WHAT YOU HAVE TO DO
Each word in the data below should be copied exactly; the images should not.

EXTRACTED INFORMATION
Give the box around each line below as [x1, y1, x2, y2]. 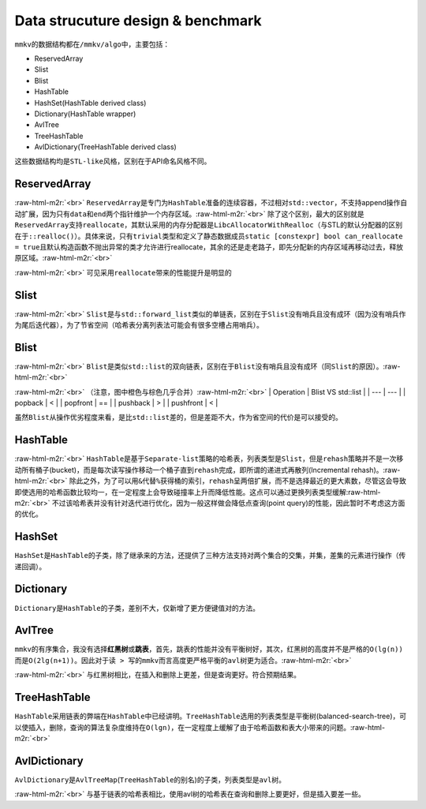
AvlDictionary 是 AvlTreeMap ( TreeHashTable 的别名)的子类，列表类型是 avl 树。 [14, 774, 286, 785]
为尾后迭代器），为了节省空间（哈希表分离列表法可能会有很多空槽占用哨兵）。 [14, 320, 263, 329]
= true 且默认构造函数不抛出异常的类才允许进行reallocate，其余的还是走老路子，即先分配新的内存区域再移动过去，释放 [14, 242, 404, 252]
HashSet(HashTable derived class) [34, 98, 147, 107]
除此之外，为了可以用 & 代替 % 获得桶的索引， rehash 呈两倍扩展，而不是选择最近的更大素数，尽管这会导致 [69, 476, 406, 485]
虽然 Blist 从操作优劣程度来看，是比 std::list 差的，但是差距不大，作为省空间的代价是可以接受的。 [14, 413, 343, 422]
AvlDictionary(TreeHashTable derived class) [34, 142, 177, 152]
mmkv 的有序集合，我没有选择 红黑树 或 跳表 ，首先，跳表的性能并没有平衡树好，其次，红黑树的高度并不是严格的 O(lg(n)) [14, 644, 404, 654]

RESPONSE
Give the box around each line below as [x1, y1, x2, y2]. 
AvlDictionary 是 AvlTreeMap ( TreeHashTable 的别名)的子类，列表类型是 avl 树。 [14, 774, 286, 785]
为尾后迭代器），为了节省空间（哈希表分离列表法可能会有很多空槽占用哨兵）。 [14, 320, 263, 329]
= true 且默认构造函数不抛出异常的类才允许进行reallocate，其余的还是走老路子，即先分配新的内存区域再移动过去，释放 [14, 242, 404, 252]
HashSet(HashTable derived class) [34, 98, 147, 107]
除此之外，为了可以用 & 代替 % 获得桶的索引， rehash 呈两倍扩展，而不是选择最近的更大素数，尽管这会导致 [69, 476, 406, 485]
虽然 Blist 从操作优劣程度来看，是比 std::list 差的，但是差距不大，作为省空间的代价是可以接受的。 [14, 413, 343, 422]
AvlDictionary(TreeHashTable derived class) [34, 142, 177, 152]
mmkv 的有序集合，我没有选择 红黑树 或 跳表 ，首先，跳表的性能并没有平衡树好，其次，红黑树的高度并不是严格的 O(lg(n)) [14, 644, 404, 654]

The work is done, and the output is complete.